Based upon a previous written code snippet I'm now trying to store multiple images at once from a certain subreddit into a local directory. My Problem is that I can't get my LINQ statement working properly. I also don't want to download the thumbnail pictures which was why I took a look at the HTML-page and found out that the links I aim to retrieve are hidden in level 5 within the href attribute:

(...)
Level 1: <div class="content">...</div>
    Level 2: <div class="spacer">...</div>
        Level 3: <div class="siteTable">...</div>
            Level 4: <div class=" thing id-t3_6dj7qp odd  link ">...</div>                      
                Level 5: <a class="thumbnail may-blank outbound" href="href="http://i.imgur.com/jZ2ZAyk.jpg"">...</a>

That was my best bet in line '???':

.Where(link => Directory.GetParent(link).Equals(@"http://i.imgur.com"))
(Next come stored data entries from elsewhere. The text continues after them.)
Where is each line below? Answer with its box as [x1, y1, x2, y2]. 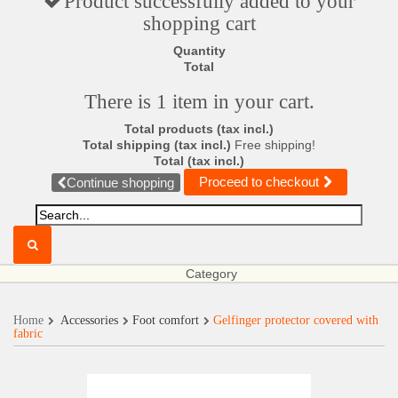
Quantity [172, 44, 226, 58]
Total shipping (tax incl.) [83, 138, 235, 152]
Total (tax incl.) [154, 154, 244, 168]
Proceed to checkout [198, 174, 319, 189]
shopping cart [142, 12, 256, 35]
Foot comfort [132, 314, 199, 327]
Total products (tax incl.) [124, 122, 274, 136]
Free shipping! [235, 138, 315, 152]
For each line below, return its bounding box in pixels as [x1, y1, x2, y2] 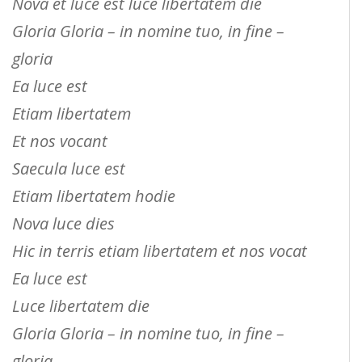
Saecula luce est [12, 158, 125, 180]
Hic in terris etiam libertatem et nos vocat [12, 240, 307, 263]
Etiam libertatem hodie [12, 185, 175, 208]
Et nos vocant [12, 130, 107, 153]
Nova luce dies [12, 213, 115, 235]
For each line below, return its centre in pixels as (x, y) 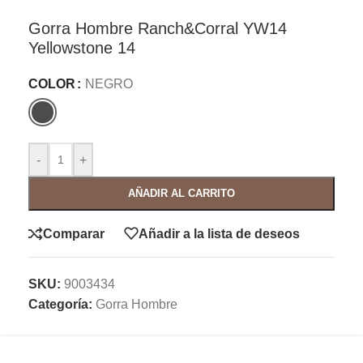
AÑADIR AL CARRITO (181, 194)
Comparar (74, 233)
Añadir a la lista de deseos (219, 233)
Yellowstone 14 (82, 48)
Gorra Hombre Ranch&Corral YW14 (158, 29)
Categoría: (60, 305)
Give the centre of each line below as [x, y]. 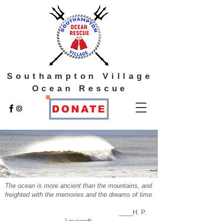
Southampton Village [80, 76]
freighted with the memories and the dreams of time [78, 195]
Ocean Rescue [80, 89]
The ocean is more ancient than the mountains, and [78, 186]
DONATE [79, 109]
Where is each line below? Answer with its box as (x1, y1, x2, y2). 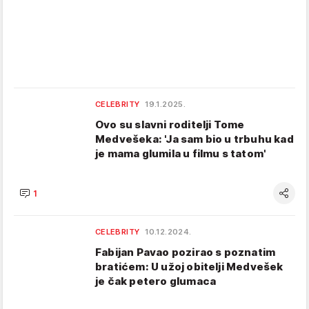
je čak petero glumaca (95, 275, 217, 288)
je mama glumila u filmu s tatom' (95, 147, 267, 160)
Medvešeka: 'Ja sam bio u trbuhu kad (95, 132, 294, 146)
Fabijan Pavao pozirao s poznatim (95, 246, 276, 259)
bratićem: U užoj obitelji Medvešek (95, 260, 283, 273)
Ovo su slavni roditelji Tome (95, 118, 245, 131)
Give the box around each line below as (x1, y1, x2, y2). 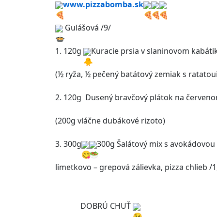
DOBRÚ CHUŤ (80, 201, 133, 211)
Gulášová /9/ (63, 22, 111, 33)
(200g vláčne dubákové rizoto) (55, 115, 165, 126)
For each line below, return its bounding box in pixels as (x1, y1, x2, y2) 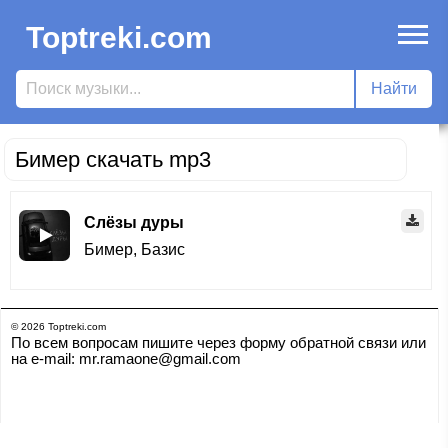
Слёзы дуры (84, 214, 184, 231)
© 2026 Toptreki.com (10, 321, 106, 332)
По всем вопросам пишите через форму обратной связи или (10, 334, 426, 351)
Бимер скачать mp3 (15, 147, 211, 172)
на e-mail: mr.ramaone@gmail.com (10, 350, 241, 367)
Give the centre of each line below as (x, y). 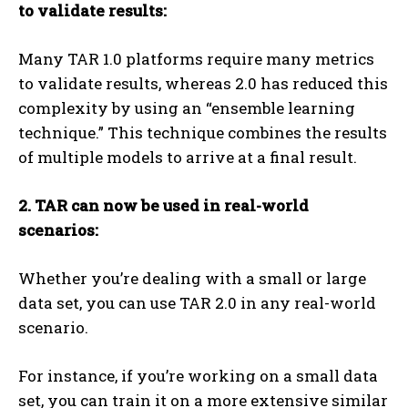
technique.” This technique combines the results (203, 133)
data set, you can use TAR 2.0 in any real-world (197, 303)
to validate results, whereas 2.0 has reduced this (203, 84)
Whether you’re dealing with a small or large (192, 279)
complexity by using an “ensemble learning (187, 108)
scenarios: (58, 230)
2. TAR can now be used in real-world (163, 206)
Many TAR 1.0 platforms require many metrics (196, 59)
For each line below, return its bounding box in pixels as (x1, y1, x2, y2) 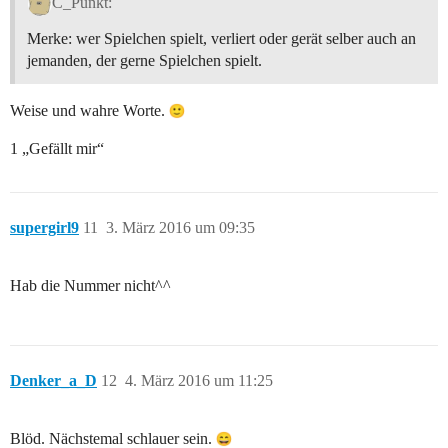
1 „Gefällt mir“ (10, 140, 104, 158)
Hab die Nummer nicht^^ (10, 277, 171, 295)
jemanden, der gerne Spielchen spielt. (27, 52, 262, 70)
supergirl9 (10, 219, 79, 237)
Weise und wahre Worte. (10, 102, 169, 120)
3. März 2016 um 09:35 (106, 219, 255, 237)
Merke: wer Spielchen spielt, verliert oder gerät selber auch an (27, 30, 416, 48)
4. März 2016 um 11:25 (125, 372, 273, 390)
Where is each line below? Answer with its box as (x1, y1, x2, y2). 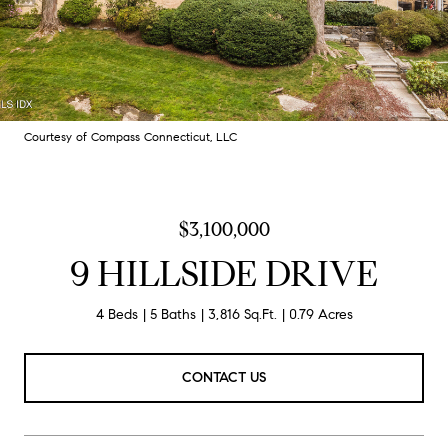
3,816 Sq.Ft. (207, 306, 277, 323)
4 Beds (95, 306, 138, 323)
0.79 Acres (288, 306, 353, 323)
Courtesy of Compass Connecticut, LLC (24, 129, 237, 144)
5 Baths (149, 306, 196, 323)
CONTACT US (182, 368, 266, 386)
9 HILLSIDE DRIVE (70, 251, 378, 296)
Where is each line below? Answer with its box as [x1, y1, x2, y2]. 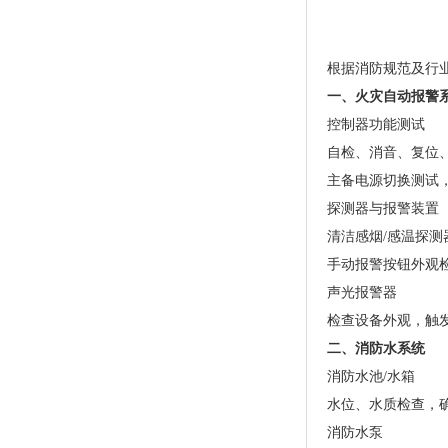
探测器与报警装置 [327, 201, 439, 216]
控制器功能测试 [327, 117, 425, 132]
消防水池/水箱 [327, 369, 415, 384]
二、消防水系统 [327, 341, 425, 356]
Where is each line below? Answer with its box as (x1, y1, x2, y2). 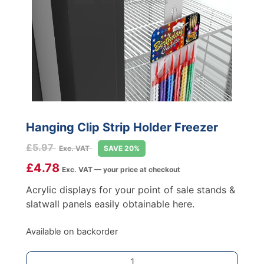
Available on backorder (26, 226, 118, 237)
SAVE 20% (104, 144, 140, 153)
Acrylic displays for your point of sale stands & (26, 184, 235, 196)
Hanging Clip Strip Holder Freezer (26, 120, 218, 134)
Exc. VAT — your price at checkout (62, 165, 180, 174)
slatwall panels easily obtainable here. (26, 198, 194, 210)
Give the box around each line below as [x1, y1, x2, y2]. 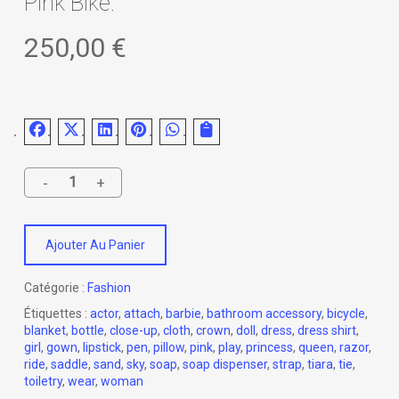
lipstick [82, 339, 121, 354]
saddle [50, 356, 88, 371]
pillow [152, 339, 184, 354]
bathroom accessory [206, 305, 322, 321]
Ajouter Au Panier [45, 237, 145, 252]
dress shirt [297, 322, 356, 338]
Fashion [86, 280, 131, 295]
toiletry [23, 373, 62, 388]
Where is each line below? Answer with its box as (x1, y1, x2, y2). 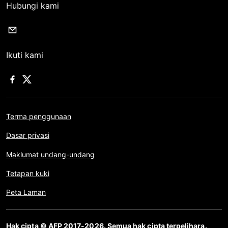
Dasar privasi (6, 131, 49, 140)
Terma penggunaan (6, 112, 71, 121)
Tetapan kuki (6, 168, 49, 178)
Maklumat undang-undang (6, 150, 95, 159)
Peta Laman (6, 188, 46, 196)
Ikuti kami (6, 50, 43, 61)
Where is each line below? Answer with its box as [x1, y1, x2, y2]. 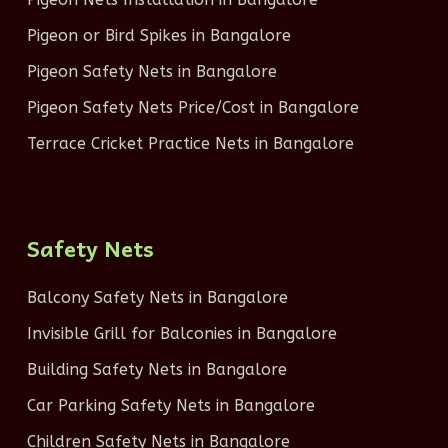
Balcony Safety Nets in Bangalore [26, 288, 288, 307]
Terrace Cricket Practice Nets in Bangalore [26, 134, 354, 153]
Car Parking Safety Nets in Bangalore [26, 396, 315, 415]
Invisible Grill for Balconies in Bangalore [26, 324, 337, 343]
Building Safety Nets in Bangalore [26, 360, 287, 379]
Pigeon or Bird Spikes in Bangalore [26, 26, 291, 45]
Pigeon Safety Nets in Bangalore [26, 62, 277, 81]
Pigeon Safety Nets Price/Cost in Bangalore [26, 98, 359, 117]
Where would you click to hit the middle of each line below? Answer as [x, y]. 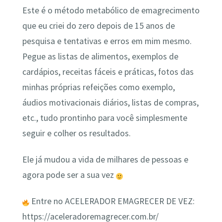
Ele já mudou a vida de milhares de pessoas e [105, 159]
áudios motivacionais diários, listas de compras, [110, 102]
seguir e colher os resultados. [76, 133]
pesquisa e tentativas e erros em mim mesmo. [107, 41]
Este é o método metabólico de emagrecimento [111, 10]
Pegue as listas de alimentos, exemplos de [100, 56]
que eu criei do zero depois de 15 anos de [98, 26]
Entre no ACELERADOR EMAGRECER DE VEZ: [112, 201]
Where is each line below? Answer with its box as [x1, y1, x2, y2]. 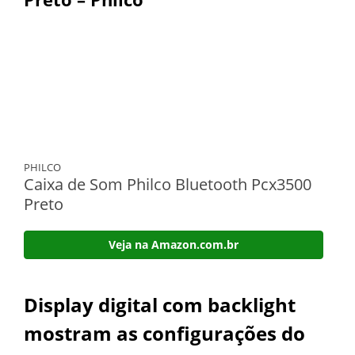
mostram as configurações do [24, 319, 305, 346]
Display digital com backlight [24, 291, 296, 318]
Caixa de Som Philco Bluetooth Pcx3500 [24, 173, 311, 195]
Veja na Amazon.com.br [109, 236, 239, 252]
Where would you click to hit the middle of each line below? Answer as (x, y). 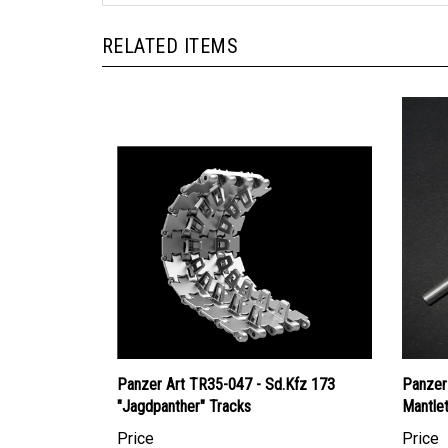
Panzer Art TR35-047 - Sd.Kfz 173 (226, 366)
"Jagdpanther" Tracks (184, 388)
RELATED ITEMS (170, 27)
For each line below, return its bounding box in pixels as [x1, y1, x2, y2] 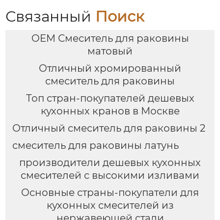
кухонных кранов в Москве [40, 105, 180, 117]
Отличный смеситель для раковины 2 [12, 122, 205, 134]
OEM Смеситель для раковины [31, 32, 189, 45]
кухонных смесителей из [46, 199, 174, 211]
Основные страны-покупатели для [21, 186, 199, 198]
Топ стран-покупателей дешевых [26, 92, 194, 104]
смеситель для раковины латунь [12, 139, 179, 151]
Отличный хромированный [39, 62, 181, 75]
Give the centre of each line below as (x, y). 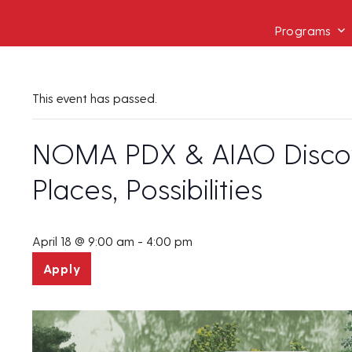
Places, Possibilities (147, 188)
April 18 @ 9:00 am (83, 240)
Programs (303, 30)
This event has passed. (94, 98)
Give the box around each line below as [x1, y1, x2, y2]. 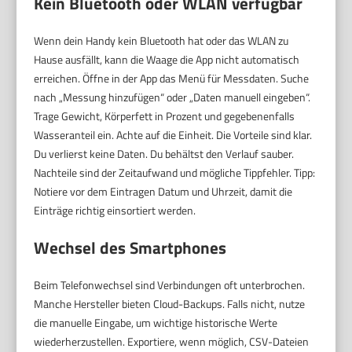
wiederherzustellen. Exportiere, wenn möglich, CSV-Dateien [34, 333, 310, 350]
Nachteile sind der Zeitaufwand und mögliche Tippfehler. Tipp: [34, 164, 316, 181]
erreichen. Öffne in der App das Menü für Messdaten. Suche [34, 70, 310, 87]
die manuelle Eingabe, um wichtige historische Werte [34, 314, 278, 332]
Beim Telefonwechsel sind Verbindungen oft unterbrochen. [34, 277, 306, 294]
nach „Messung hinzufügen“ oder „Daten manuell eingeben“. [34, 89, 311, 106]
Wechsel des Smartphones [34, 235, 227, 261]
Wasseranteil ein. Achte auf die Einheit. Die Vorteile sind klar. [34, 126, 313, 144]
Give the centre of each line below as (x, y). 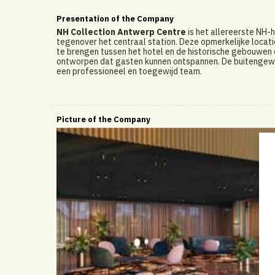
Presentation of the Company (115, 19)
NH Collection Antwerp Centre (121, 32)
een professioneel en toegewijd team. (129, 71)
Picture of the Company (103, 119)
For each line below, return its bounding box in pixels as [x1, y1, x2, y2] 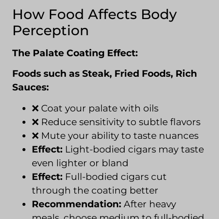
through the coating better [32, 184, 158, 196]
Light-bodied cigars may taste [63, 143, 204, 155]
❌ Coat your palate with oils [32, 102, 158, 114]
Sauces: [12, 82, 49, 93]
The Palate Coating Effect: [12, 47, 138, 59]
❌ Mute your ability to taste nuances [32, 130, 198, 141]
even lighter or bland [32, 157, 129, 169]
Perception [12, 22, 89, 39]
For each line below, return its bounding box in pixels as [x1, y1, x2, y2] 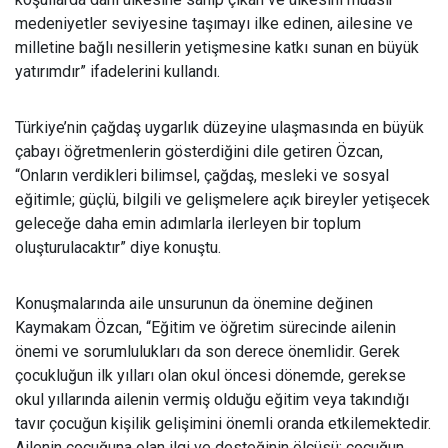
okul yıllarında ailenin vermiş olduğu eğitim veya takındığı [15, 390, 409, 409]
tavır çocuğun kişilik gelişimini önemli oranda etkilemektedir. [15, 414, 431, 433]
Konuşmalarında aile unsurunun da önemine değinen [15, 294, 373, 313]
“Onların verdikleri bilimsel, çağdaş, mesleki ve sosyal [15, 166, 389, 185]
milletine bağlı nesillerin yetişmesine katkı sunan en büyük [15, 38, 419, 57]
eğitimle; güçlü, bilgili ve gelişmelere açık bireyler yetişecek [15, 190, 430, 209]
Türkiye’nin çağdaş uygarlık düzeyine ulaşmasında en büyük [15, 118, 424, 137]
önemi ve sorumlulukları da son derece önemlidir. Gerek [15, 342, 400, 361]
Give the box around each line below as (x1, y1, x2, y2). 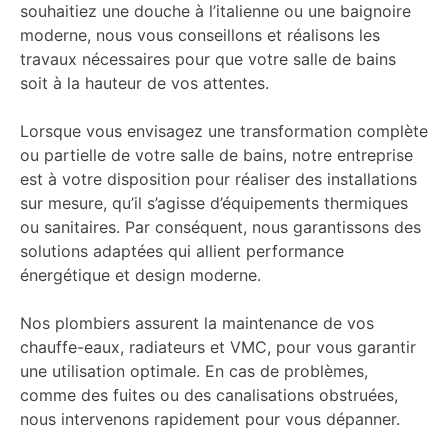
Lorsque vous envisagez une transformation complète (20, 121, 428, 142)
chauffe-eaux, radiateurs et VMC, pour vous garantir (20, 337, 416, 358)
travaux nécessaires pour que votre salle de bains (20, 49, 396, 70)
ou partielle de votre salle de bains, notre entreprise (20, 145, 413, 166)
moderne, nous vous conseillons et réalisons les (20, 25, 380, 46)
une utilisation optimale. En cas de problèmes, (20, 361, 368, 382)
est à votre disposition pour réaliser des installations (20, 169, 417, 190)
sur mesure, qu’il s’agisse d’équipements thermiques (20, 193, 408, 214)
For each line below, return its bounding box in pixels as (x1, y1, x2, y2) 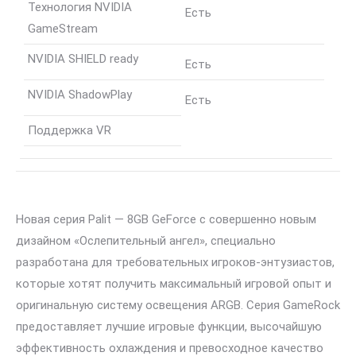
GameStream (28, 21, 98, 37)
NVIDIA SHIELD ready (28, 52, 138, 67)
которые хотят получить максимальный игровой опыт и (16, 277, 331, 292)
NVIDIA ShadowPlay (28, 87, 132, 103)
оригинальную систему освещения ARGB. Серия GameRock (16, 298, 340, 313)
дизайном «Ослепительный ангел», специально (16, 234, 276, 249)
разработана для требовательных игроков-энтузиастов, (16, 255, 335, 270)
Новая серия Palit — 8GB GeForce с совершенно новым (16, 212, 316, 227)
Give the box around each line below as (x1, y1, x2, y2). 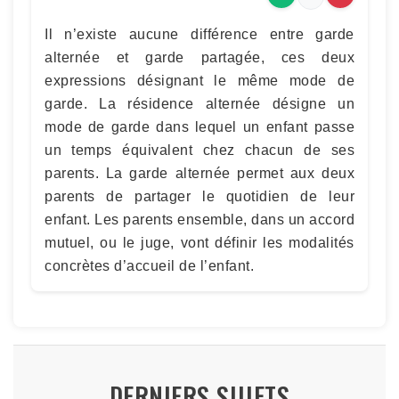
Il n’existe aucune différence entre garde (45, 26, 354, 42)
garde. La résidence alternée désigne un (45, 95, 354, 111)
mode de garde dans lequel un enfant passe (45, 118, 354, 134)
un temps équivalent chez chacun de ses (45, 142, 354, 158)
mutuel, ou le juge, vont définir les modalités (45, 234, 354, 250)
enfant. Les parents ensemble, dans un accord (45, 211, 354, 227)
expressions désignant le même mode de (45, 72, 354, 88)
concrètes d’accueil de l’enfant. (45, 257, 254, 273)
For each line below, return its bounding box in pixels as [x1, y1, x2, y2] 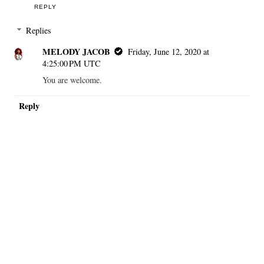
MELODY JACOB [42, 45, 111, 58]
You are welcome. [42, 74, 103, 85]
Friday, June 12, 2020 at [128, 46, 210, 57]
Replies [26, 25, 52, 36]
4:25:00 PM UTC [42, 58, 101, 69]
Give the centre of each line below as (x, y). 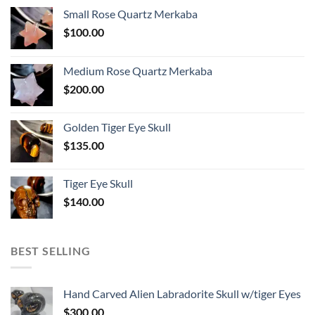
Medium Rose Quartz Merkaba (138, 70)
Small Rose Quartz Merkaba (130, 13)
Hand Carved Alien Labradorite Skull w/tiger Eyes (182, 294)
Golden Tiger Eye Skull (117, 127)
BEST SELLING (51, 250)
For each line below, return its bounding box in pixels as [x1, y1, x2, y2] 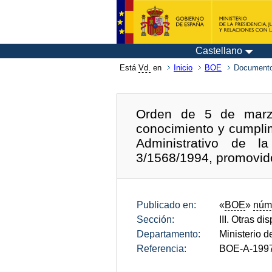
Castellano [195, 46, 242, 56]
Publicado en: [137, 199, 196, 210]
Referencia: [137, 243, 186, 254]
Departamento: [137, 228, 200, 239]
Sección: [137, 214, 174, 225]
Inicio [174, 63, 192, 72]
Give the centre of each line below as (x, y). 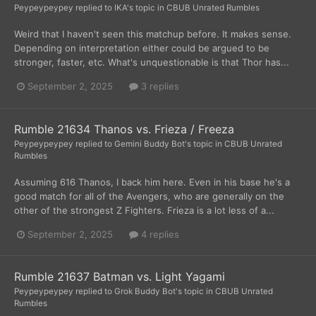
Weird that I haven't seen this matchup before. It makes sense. (153, 34)
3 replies (159, 86)
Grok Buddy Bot (145, 291)
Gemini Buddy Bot (150, 144)
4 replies (159, 234)
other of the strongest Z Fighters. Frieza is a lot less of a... (144, 210)
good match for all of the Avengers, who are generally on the (149, 196)
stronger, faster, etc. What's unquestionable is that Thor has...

Sadly enough it throws out an error stating that

 Object reference not set to an instance of an object

Well now I know why it's not working but I've still got no clue how to rewrite this line since I'm still fairly new to Lambda Expressions. To be honest, I don't really know why I got a System.NullReferenceException in the first place but not in the next line. What's the difference? Maybe my approach on this problem isn't even good practice at all so please let me know how I could proceed further.

using System;
using System.Collections.Generic;
using System.Linq;
using System.IO;
using System.Net;
using HtmlAgilityPack;

namespace GetAllImages
{
    class Program
    {
        static void Main(string[] args)
        {
            List<string> imageLinks = new List<string>();

            // Specify Directory manually
            string dirName = "Jessica Clements";
            string rootPath = @"C:\Users\Stefan\Desktop";
            string dirPath = Path.Combine(rootPath, dirName);

            // Specify the subReddit manually
            string subReddit = "r/Jessica_Clements";
            string url = @"https://www.reddit.com/" + subReddit;

            try
            {
                DirectoryInfo imageFolder = Directory.CreateDirectory(dirPath);                

                HtmlDocument document = new HtmlWeb().Load(url);
                imageLinks = document.DocumentNode.Descendants("a")
                            .Select(element => element.GetAttributeValue("href", null))
                            .Where(???) 
                            .Where(stringLink => !String.IsNullOrEmpty(stringLink))
                            .ToList();

                foreach(string link in imageLinks)
                {
                    using (WebClient _wc = new WebClient())
                    {
                        _wc.DownloadFileAsync(new Uri(link), Path.Combine(dirPath, Path.GetFileName(link)));
                    }                        
                 }

            Console.WriteLine($"Files successfully saved in '{Path.GetFileName(dirPath)}'.");             

            }

            catch(Exception e)
            {
                while(e != null)
                {
                    Console.WriteLine(e.Message);
                    e = e.InnerException;
                }
             }

            if(System.Diagnostics.Debugger.IsAttached)
            {
                Console.WriteLine("Press any key to continue . . .");
                Console.ReadKey(true);
            }
        }
    }
}

Edit: Just in case someone is interested in this solution that's how I made it work in the end using the answers below:

HtmlDocument document = new HtmlWeb().Load(url);
imageLinks = document.DocumentNode.Descendants("a")
            .Select(element => element.GetAttributeValue("href", null))
            .Where(link => (link?.Contains(@"http://i.imgur.com") == true))
            .Distinct()
            .ToList();
間澤東雲
  • 149
  • 3
  • 9
  • A much better approach to your problem is to use the [JSON API](https://www.reddit.com/r/Jessica_Clements/.json) instead of parsing HTML. – Nasreddine May 27 '17 at 21:28

2 Answers2

4

Given that this line throws the exception:

.Where(link => Directory.GetParent(link).Equals(@"http://i.imgur.com"))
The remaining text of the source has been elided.